Казанков уставился на хозяина, ожидая ответа.

— Не надо, — махнул рукой Лизуткин. — Ты, Федя, расплатился с ребятами? — Казанков кивнул. — Ну вот и хорошо. Отдыхайте, завтра — свободны. Заслужили, да и начальник ваш сбежал. Как объявится, выходите на службу, дальнейшие указания получите от Льва Константиновича непосредственно.

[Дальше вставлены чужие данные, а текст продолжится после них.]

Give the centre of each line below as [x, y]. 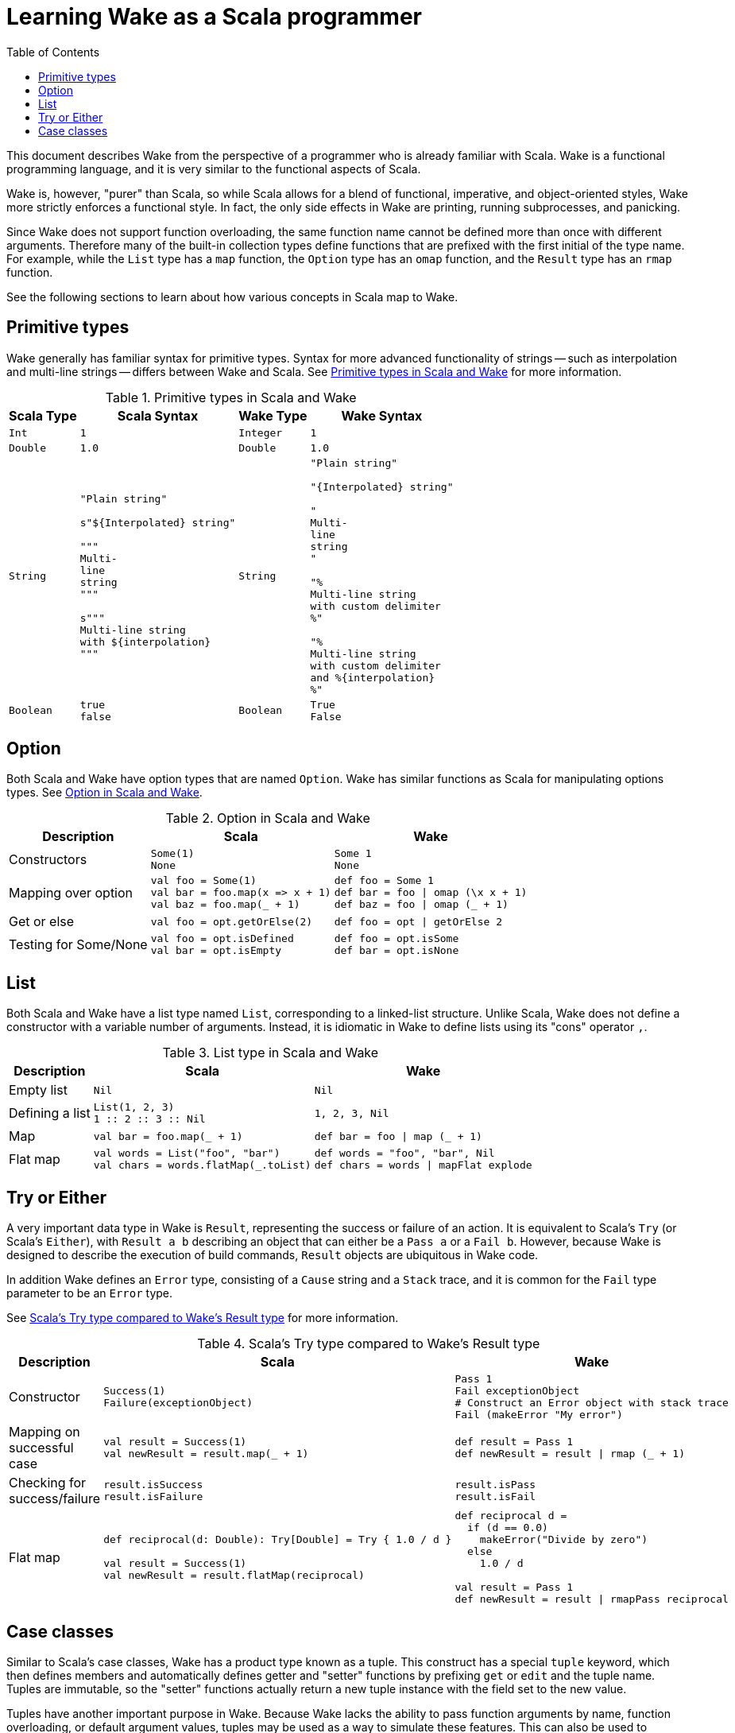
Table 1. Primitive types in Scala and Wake [231, 397]
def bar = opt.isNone [397, 951]
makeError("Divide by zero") [564, 1540]
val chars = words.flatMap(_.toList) [202, 1165]
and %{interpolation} [373, 677]
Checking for [48, 1483]
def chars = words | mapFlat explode [423, 1165]
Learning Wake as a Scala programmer [215, 17]
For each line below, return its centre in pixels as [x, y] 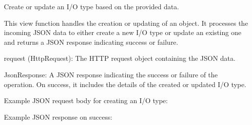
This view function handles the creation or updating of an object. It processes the [126, 23]
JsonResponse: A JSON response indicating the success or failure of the [111, 74]
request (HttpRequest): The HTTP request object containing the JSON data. [120, 58]
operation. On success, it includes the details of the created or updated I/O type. [125, 84]
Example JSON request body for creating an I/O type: [86, 100]
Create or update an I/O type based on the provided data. [92, 6]
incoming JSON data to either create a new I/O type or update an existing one [123, 32]
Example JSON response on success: [58, 116]
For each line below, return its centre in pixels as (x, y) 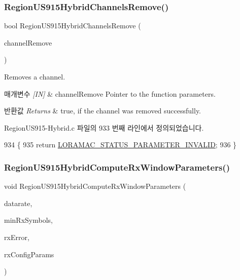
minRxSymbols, (28, 220)
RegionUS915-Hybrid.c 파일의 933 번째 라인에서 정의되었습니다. (104, 127)
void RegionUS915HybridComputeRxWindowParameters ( (95, 186)
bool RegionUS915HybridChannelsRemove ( (73, 26)
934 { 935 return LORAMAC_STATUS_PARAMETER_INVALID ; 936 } (121, 145)
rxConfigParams (29, 254)
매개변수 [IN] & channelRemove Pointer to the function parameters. (110, 93)
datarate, (18, 203)
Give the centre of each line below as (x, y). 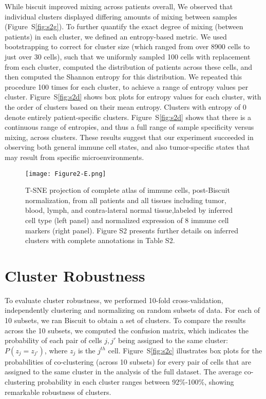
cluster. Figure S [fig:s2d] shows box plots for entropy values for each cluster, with (133, 97)
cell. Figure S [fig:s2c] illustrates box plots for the (185, 350)
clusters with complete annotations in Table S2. (100, 240)
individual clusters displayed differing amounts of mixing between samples (121, 16)
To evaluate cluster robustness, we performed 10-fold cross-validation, (114, 300)
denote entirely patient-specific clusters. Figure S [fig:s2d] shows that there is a (128, 117)
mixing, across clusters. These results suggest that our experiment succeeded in (129, 137)
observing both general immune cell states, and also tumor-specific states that (127, 147)
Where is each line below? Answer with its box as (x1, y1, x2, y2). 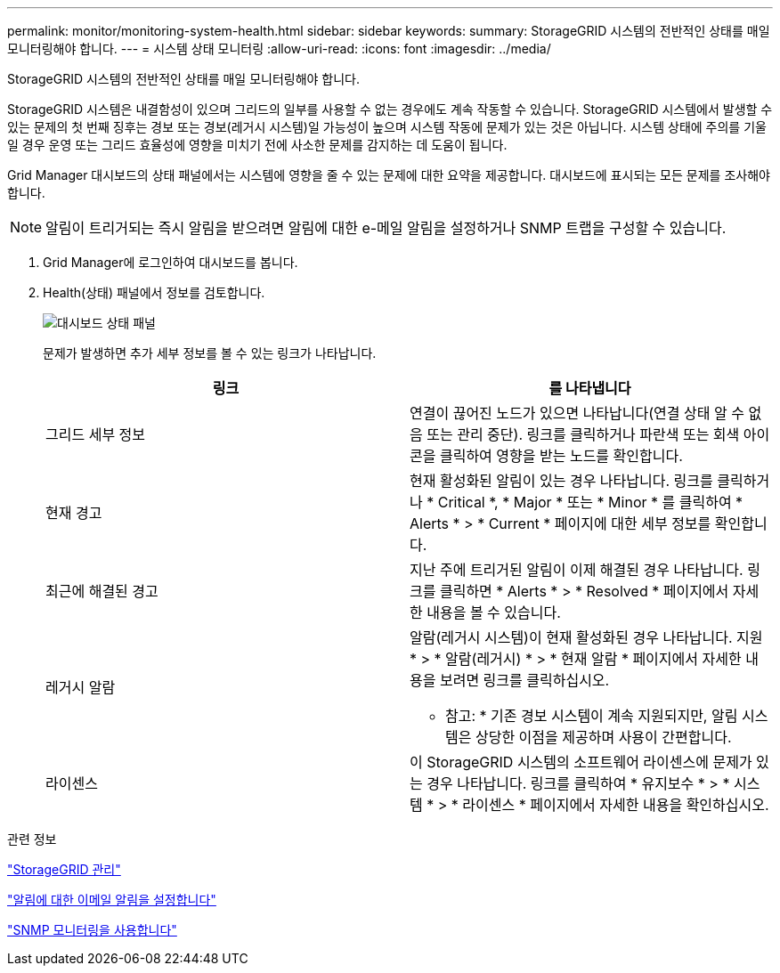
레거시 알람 (45, 678, 116, 696)
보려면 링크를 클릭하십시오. (439, 671, 610, 689)
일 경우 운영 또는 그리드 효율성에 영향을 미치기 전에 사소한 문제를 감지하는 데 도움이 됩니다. (7, 137, 508, 152)
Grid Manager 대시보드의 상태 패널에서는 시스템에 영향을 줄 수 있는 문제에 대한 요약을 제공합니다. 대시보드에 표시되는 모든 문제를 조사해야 (7, 167, 770, 182)
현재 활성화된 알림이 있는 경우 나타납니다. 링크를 (410, 472, 713, 490)
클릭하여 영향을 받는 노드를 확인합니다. (439, 447, 683, 465)
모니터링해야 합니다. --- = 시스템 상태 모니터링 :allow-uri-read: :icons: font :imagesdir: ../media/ (7, 41, 551, 56)
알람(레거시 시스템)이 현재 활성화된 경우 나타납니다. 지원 (410, 628, 763, 646)
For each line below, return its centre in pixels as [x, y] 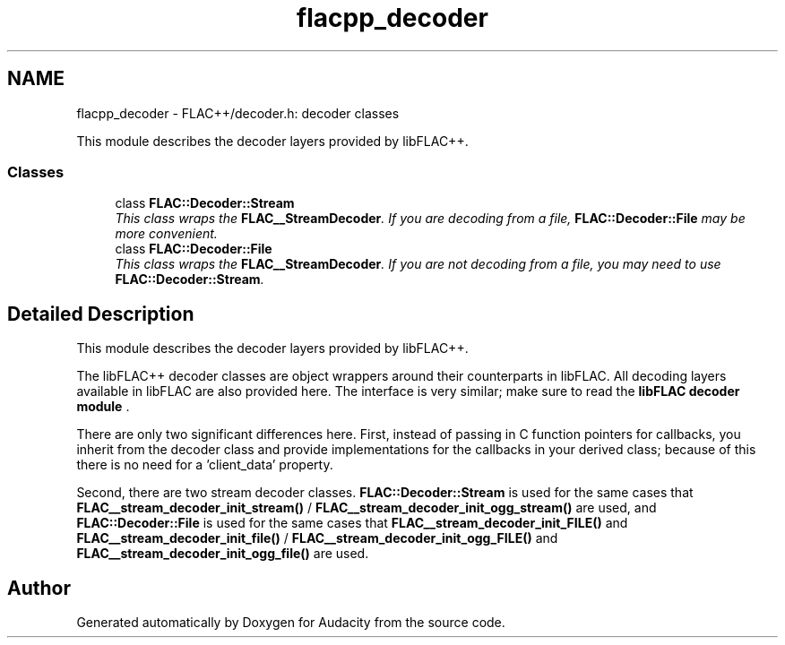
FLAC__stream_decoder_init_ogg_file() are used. [223, 554]
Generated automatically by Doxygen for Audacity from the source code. [291, 623]
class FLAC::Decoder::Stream [205, 203]
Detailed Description [101, 314]
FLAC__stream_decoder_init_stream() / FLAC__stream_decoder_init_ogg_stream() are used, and [367, 508]
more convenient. [166, 234]
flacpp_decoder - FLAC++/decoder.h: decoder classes [238, 113]
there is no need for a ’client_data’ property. [205, 465]
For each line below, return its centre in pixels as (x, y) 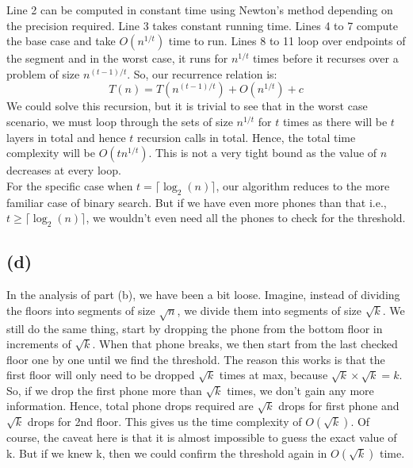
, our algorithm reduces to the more (303, 185)
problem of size (43, 73)
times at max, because (273, 375)
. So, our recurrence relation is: (202, 73)
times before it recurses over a (326, 58)
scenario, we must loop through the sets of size (120, 121)
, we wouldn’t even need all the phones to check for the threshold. (246, 218)
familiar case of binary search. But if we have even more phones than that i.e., (197, 202)
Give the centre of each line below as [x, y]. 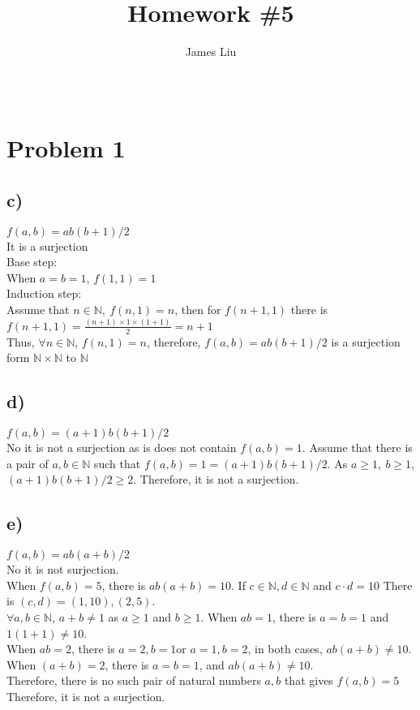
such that [117, 463]
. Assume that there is [357, 448]
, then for [198, 310]
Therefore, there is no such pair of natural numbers [134, 680]
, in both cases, [285, 649]
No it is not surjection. [63, 569]
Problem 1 [66, 148]
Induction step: [44, 293]
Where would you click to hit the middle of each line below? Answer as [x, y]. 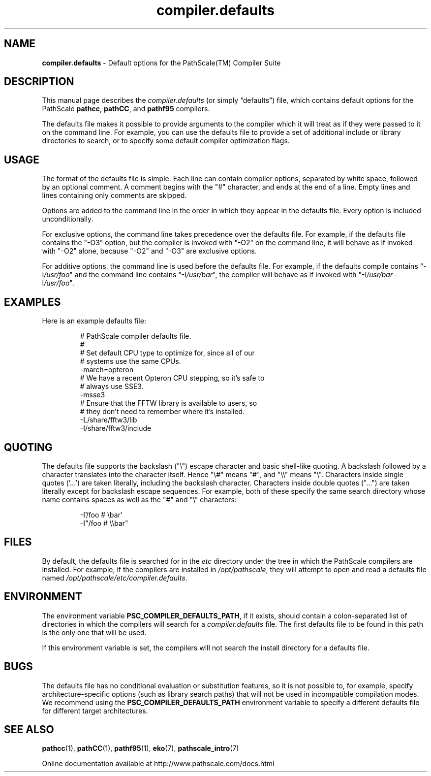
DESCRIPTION [39, 82]
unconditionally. [68, 219]
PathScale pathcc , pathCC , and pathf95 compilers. [126, 109]
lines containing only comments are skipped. [114, 195]
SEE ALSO [29, 729]
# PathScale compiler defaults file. [136, 336]
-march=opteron [107, 370]
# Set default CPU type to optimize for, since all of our [167, 353]
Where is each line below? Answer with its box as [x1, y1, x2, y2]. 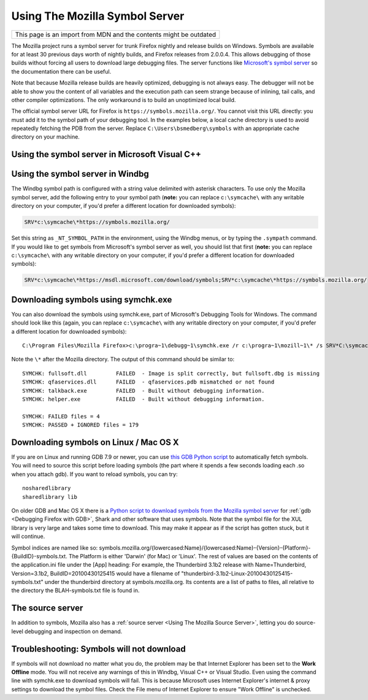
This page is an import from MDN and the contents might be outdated [15, 30, 217, 39]
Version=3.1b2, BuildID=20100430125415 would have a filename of [11, 569, 180, 577]
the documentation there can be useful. [11, 67, 112, 75]
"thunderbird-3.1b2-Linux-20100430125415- [181, 569, 293, 577]
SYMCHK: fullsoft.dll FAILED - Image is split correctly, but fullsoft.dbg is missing [22, 370, 320, 377]
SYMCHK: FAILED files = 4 [22, 413, 101, 420]
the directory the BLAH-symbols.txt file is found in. [11, 587, 140, 594]
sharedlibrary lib [22, 493, 78, 500]
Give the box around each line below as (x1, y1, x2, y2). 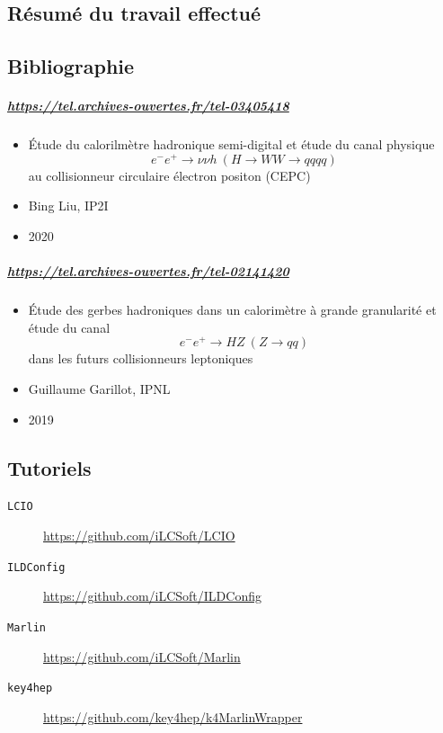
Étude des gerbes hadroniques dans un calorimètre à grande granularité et (28, 300, 437, 319)
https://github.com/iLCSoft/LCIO (43, 526, 235, 545)
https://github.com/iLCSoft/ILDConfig (43, 586, 261, 605)
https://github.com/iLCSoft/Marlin (43, 647, 241, 666)
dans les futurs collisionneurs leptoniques (28, 349, 253, 368)
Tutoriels (7, 453, 92, 481)
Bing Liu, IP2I (28, 196, 109, 215)
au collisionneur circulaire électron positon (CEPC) (28, 165, 311, 184)
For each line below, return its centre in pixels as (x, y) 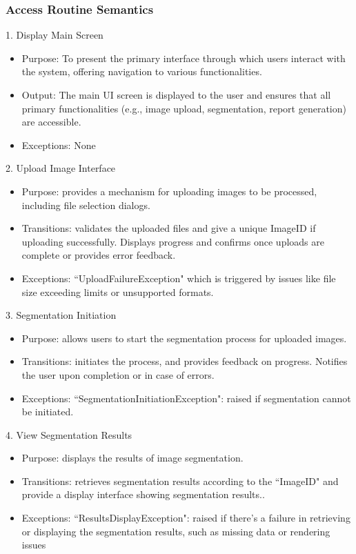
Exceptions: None (59, 145)
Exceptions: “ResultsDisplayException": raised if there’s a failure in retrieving (186, 518)
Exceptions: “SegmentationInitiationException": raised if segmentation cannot (186, 398)
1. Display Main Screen (55, 35)
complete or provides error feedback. (99, 255)
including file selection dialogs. (86, 205)
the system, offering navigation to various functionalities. (142, 71)
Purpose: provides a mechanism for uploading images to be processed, (169, 191)
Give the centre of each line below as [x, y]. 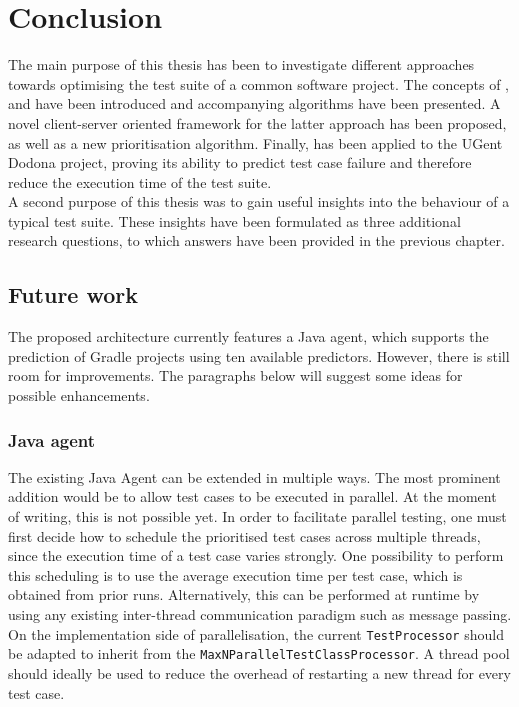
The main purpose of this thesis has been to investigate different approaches [241, 64]
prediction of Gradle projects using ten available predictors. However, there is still [259, 355]
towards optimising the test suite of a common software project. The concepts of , [259, 83]
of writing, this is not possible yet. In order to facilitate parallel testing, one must [257, 516]
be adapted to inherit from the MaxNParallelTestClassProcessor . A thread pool [259, 653]
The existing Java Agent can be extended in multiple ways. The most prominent [254, 476]
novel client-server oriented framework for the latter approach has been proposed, [257, 122]
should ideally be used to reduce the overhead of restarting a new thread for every [259, 672]
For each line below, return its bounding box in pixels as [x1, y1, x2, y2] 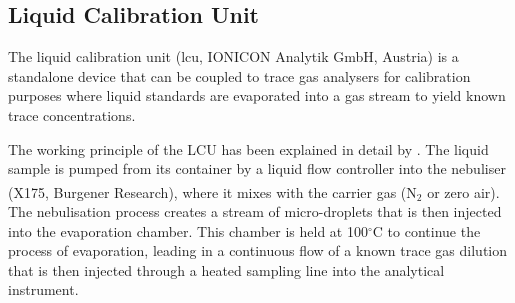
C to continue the [372, 220, 481, 241]
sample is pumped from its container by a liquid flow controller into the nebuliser [8, 158, 506, 179]
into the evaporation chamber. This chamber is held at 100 [8, 220, 368, 241]
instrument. [8, 279, 79, 300]
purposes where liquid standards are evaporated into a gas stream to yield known [8, 85, 506, 106]
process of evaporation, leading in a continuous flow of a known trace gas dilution [8, 240, 507, 261]
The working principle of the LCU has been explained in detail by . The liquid [8, 138, 489, 159]
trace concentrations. [8, 104, 136, 125]
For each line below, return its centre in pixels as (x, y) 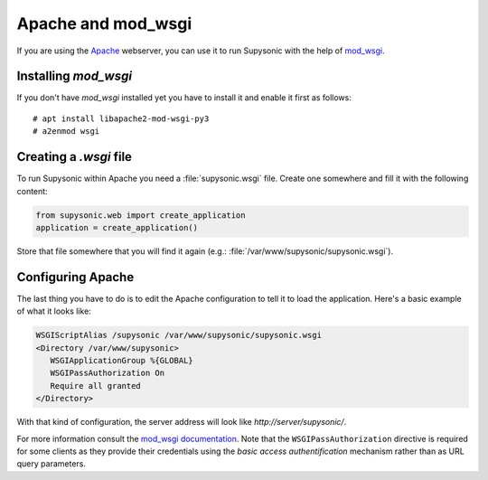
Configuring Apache (75, 277)
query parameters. (51, 464)
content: (33, 191)
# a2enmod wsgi (66, 132)
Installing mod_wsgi (75, 76)
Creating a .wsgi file (75, 157)
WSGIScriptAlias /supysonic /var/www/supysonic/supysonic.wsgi (179, 335)
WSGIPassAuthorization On (108, 373)
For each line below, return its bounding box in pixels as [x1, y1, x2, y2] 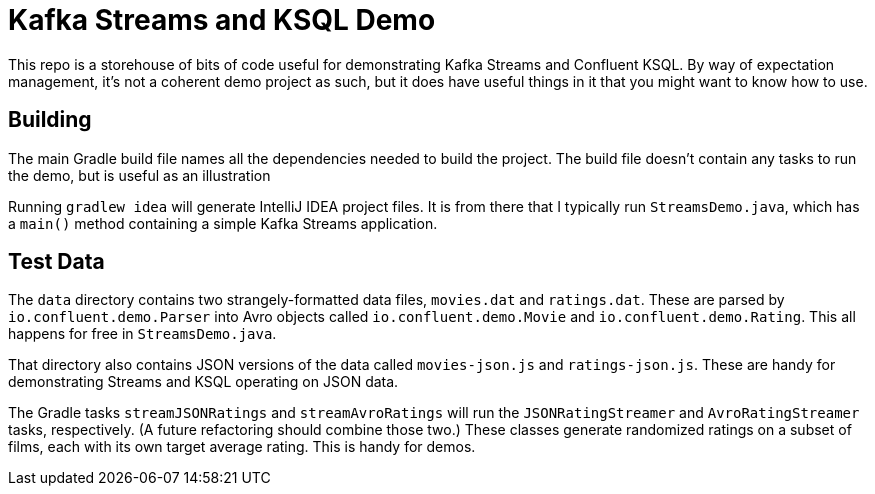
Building [8, 107, 92, 133]
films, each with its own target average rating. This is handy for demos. [8, 438, 476, 456]
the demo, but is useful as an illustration [8, 166, 271, 184]
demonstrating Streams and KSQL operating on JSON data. [8, 373, 399, 391]
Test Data [8, 249, 105, 275]
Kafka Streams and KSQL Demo [8, 3, 436, 37]
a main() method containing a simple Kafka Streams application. [8, 214, 438, 232]
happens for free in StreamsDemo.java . [8, 325, 277, 343]
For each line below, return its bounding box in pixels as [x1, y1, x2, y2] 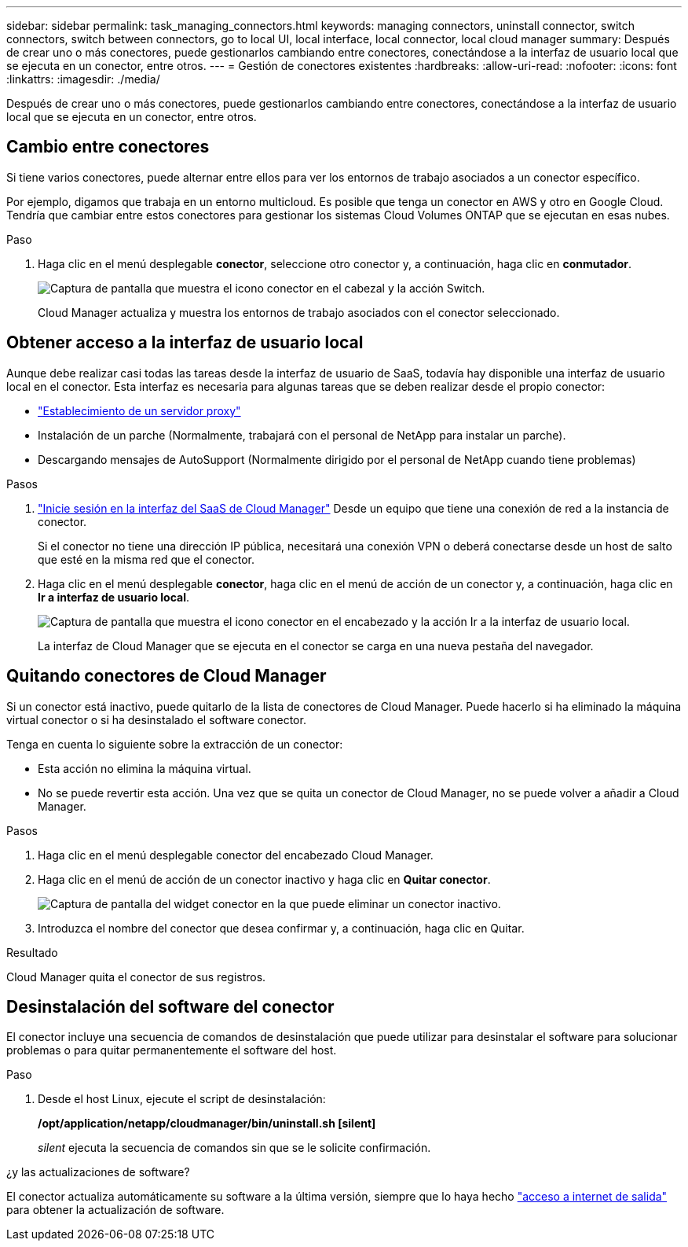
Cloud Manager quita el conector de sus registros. [6, 969, 266, 984]
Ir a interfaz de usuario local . [38, 590, 190, 604]
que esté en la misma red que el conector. [38, 552, 254, 566]
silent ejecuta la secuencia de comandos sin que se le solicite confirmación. [38, 1141, 431, 1155]
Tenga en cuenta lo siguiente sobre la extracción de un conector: [6, 737, 343, 751]
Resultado [6, 945, 58, 959]
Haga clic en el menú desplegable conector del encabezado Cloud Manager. [38, 848, 434, 862]
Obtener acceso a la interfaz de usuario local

Цуцма и Шурик одновременно подняли головы, с недоумением глядя на хозяина. Они уже не сомневались, что Савину крышка, а оказывается — нет. И теперь нужно будет объяснять, почему не выполнили его приказ, и вообще… действовали против него. Дураку понятно, разозлится, вышвырнет обоих со службы.

— Ну, падла!.. — прошипел Цуцма. — Я тому писателю роги пообломаю! Он у меня будет в ногах ползать!

Шурик думал так же, но молчал.

Казанков жестким, немигающим взглядом уперся в разбитое лицо Цуцмы, больно ткнул пальцем его в грудь.

— Тебе что было сказано? Писателя не трогать! Что с ним делать, мы сами решим. Понадобишься — позовем, нет — делай, что положено. Обоих касается. Ну все, свободны.

Когда охранники ушли, матерясь сквозь зубы, Казанков спросил:

— А действительно, что с ним делать, Григорий Анисимович?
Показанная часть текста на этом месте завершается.